Sorry that's really hard to read...don't know how to use the math tags yet. Those are second partial derivatives. How do I do this problem? It has something to do with the chain rule since it's in that section of the book.

So $\displaystyle u = f(x,y)$ where $\displaystyle x = e^{s} \cos t$ and $\displaystyle y = e^{s} \sin t$ and you want to show that $\displaystyle \frac{\partial^{2}u}{\partial x^{2}} + \frac{\partial^{2}u}{\partial y^2} = e^{-2s} \left(\frac{\partial^{2}u}{\partial s^2} + \frac{\partial^{2}u}{\partial t^2} \right)$? Compute the LHS, and then the RHS to show that they are equal.

So $\displaystyle \frac{\partial u}{\partial s} = e^{s} \cos t \frac{\partial u}{\partial x}+ e^{s} \sin t \frac{\partial u}{\partial y}$ and $\displaystyle \frac{\partial u}{\partial t} = e^{s} \sin t \frac{\partial u}{\partial x}+ e^{s} \cos t \frac{\partial u}{\partial y}$.
• May 27th 2009, 07:11 PM
Susaluda
Yes, that's right.
• May 27th 2009, 07:38 PM
Susaluda
Ok so then do I take the derivative of those again? After that what do I do?

Sorry, what did you get when you take the derivative again? For some reason it's not working right...
• May 27th 2009, 07:45 PM
Sampras
Quote:

Originally Posted by Susaluda
Ok so then do I take the derivative of those again? After that what do I do?

Then you add them together and multiply by $\displaystyle e^{-2s}$. You should get $\displaystyle (\cos^{2}t + \sin^{2}t) \left( \frac{\partial^{2}u}{\partial x^2}+ \frac{\partial^{2}u}{\partial y^2} \right) = \frac{\partial^{2}u}{\partial x^2}+ \frac{\partial^{2}u}{\partial y^2}$.
• May 27th 2009, 07:59 PM
Sampras
Quote:

Originally Posted by Susaluda
Ok so then do I take the derivative of those again? After that what do I do?

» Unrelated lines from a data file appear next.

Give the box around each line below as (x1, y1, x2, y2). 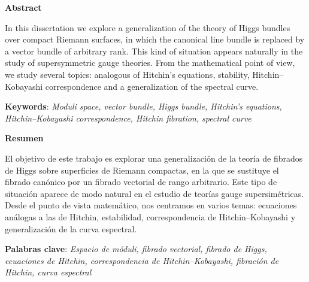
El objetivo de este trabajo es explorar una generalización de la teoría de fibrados (5, 151, 303, 164)
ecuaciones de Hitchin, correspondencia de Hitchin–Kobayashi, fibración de (5, 254, 279, 266)
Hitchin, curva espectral (5, 266, 92, 278)
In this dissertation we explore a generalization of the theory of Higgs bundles (5, 21, 290, 34)
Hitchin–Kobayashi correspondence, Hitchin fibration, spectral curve (5, 111, 252, 124)
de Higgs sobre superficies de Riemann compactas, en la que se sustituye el (5, 163, 279, 176)
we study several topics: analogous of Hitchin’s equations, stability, (5, 68, 250, 80)
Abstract (5, 1, 42, 13)
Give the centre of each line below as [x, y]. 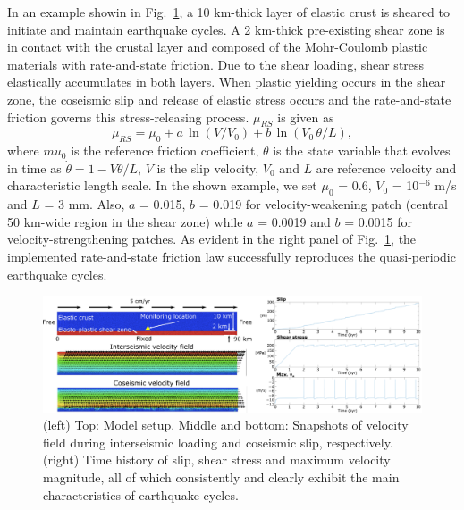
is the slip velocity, [208, 167]
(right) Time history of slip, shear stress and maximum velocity [217, 460]
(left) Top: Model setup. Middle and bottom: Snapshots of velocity [226, 425]
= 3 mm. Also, [84, 204]
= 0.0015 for [379, 221]
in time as [34, 167]
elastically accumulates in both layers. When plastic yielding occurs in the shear [227, 82]
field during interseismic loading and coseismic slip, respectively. [218, 442]
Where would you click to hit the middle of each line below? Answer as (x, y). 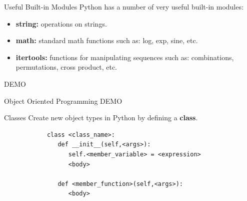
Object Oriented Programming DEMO (63, 100)
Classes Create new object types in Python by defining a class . (101, 118)
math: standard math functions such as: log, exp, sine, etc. (107, 40)
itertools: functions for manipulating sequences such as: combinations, (125, 57)
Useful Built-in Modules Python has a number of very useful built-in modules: (124, 7)
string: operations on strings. (61, 23)
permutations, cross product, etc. (66, 67)
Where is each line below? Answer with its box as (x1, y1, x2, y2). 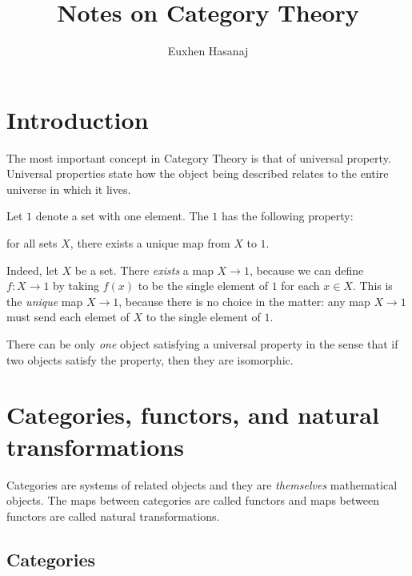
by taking (53, 277, 100, 294)
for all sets (6, 235, 58, 252)
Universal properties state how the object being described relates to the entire (6, 165, 389, 182)
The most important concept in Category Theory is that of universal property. (6, 149, 391, 166)
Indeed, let (6, 261, 58, 278)
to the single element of (146, 308, 261, 325)
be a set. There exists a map (74, 261, 214, 278)
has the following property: (221, 207, 354, 224)
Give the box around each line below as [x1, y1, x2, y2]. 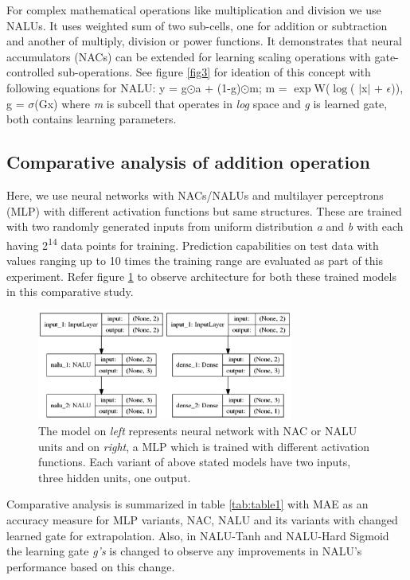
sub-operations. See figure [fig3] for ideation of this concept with [57, 64, 371, 80]
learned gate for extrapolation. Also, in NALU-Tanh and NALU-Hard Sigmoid [6, 527, 389, 543]
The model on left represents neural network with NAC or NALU [38, 422, 357, 438]
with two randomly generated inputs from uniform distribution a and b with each [6, 218, 404, 235]
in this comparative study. [6, 283, 134, 300]
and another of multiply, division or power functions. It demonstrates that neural [6, 33, 402, 49]
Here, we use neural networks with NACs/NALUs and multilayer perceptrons [6, 186, 384, 203]
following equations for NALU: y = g [6, 79, 187, 95]
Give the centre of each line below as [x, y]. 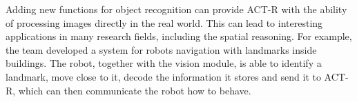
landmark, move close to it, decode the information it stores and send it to [163, 76]
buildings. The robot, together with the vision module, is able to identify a [164, 63]
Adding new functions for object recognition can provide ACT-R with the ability [176, 9]
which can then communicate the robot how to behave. [135, 90]
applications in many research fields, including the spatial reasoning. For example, [179, 36]
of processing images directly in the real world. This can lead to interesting [164, 22]
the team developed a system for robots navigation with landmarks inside [161, 49]
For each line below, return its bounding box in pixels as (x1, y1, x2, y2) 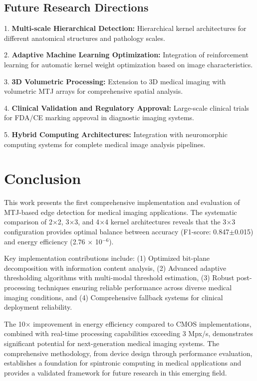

Sorry, what did you get when you take the derivative again? For some reason it's not working right...

So $\displaystyle \frac{\partial^{2}u}{\partial s^2} = e^{s} \cos t \frac{\partial u}{\partial x} +e^{s} \cos t \frac{\partial}{\partial s} \left(\frac{\partial u}{\partial x} \right)+e^{s} \sin t \frac{\partial u}{\partial y} + e^{s} \sin t \frac{\partial}{\partial s} \left(\frac{\partial u}{\partial y} \right)$. We know that $\displaystyle \frac{\partial}{\partial s} \left(\frac{\partial u}{\partial x} \right) = \frac{\partial^{2}u}{\partial x^{2}} \frac{\partial x}{\partial s} + \frac{\partial^{2} u}{\partial y \partial x} \frac{\partial y}{\partial s} = e^{s} \cos t \frac{\partial^{2}u}{\partial x^{2}}+ e^{s} \sin t \frac{\partial^{2}u}{\partial y \partial x}$. Also $\displaystyle \frac{\partial}{\partial s} \left(\frac{\partial u}{\partial y} \right) = \frac{\partial^{2}u}{\partial y^{2}} \frac{\partial y}{\partial s} + \frac{\partial^{2} u}{\partial x \partial y} \frac{\partial x}{\partial s} = e^{s} \sin t \frac{\partial^{2}u}{\partial y^{2}}+ e^{s} \cos t \frac{\partial^{2}u}{\partial x \partial y}$. By continuity of partials, $\displaystyle \frac{\partial^{2} u}{\partial x \partial y} = \frac{\partial^{2} u}{\partial y \partial x}$.

So the same thing for $\displaystyle \frac{\partial^{2} u}{\partial t^2}$.
• May 27th 2009, 08:10 PM
Susaluda
Ok so then I just add them together after that?
• May 27th 2009, 08:13 PM
Sampras
yes and multiply the quantity by $\displaystyle e^{-2s}$.